Roughly 95 percent of Japanese government bonds are said to be held by Japanese themselves, which is sort of like children borrowing from their parents (or perhaps the other way around) “It’s in the family,” says Fingleton. “There would be no net sacrifice in paying off the debt, as there would be in the U.S. or other debtor nation.”

Some pundits have gone so far as to argue that, in a pinch, the government would simply ask the bondholders to forgive their debt in the interests of the nation as a whole. In that case, the large borrowing might become simply another form of taxation, albeit one where the government pays the taxpayer a small amount of interest.

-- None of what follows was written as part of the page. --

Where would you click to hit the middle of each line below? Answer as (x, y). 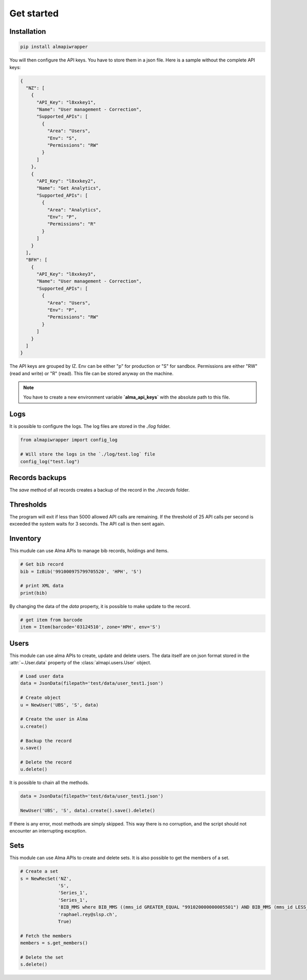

Fingleton warns against taking the Japanese debt numbers at face value. “The figures that are bandied about are not properly sourced.” he maintains. Moreover,  he says Tokyo has a long-time habit of putting out exaggerated stories about its economic problems -  helped along by the Western media’s incessant harping on the country supposed “lost decades” - because it helps fend off trade sanctions.

This is not to say that Japan has no fiscal problems. In 2011 Japan experienced its first trade deficit in more than 20 years. The deficit was, of course, more than offset by a healthy current account surplus based on returns on foreign investments. Was it a fluke, occasioned by natural disasters in Japan and Thailand, or a harbinger of things to come?

Prime Minister Yoshihiko Noda, a former finance minister, has made fiscal reform the main goal of his administration. Indeed, it is fair to say he is staking his government and the future of his party on the proposition that he can get a rise in the consumption (ie sales) tax through parliament this spring.

A five-percent consumption tax was first enacted in 1995, but has long been considered inadequate to meet the needs of an aging society and continue to cover the gaps in the costs of social security. Noda proposes to raise the tax incrementally to 10 percent by 2015.

Japanese are no more interested in paying higher taxes than anybody else, so it is not surprising that raising the consumption tax is kind of a “third rail” in Japanese politics. Former prime minister Naoto Kan proposed such a tax rise last year and lost the election to the upper house of parliament. His administration never really recovered.

“In the past there are few examples of a party raising the flag of a tax increase winning an election, but the cold truth is that this is the only way for Japan, with its quadrillion yen national debt ,to avoid its own ‘europe-ification’,” says Takao Toshikawa, chief correspondent for the Oriental Economist newsletter.

Public opinion polls show (surprise surprise) that about 60 percent of the public opposes raising the consumption tax, although a nearly equal number agree that something must be done. Noda has, in effect bet the future of his government and party on that the latter view will ultimately make itself felt as the bills move through parliament.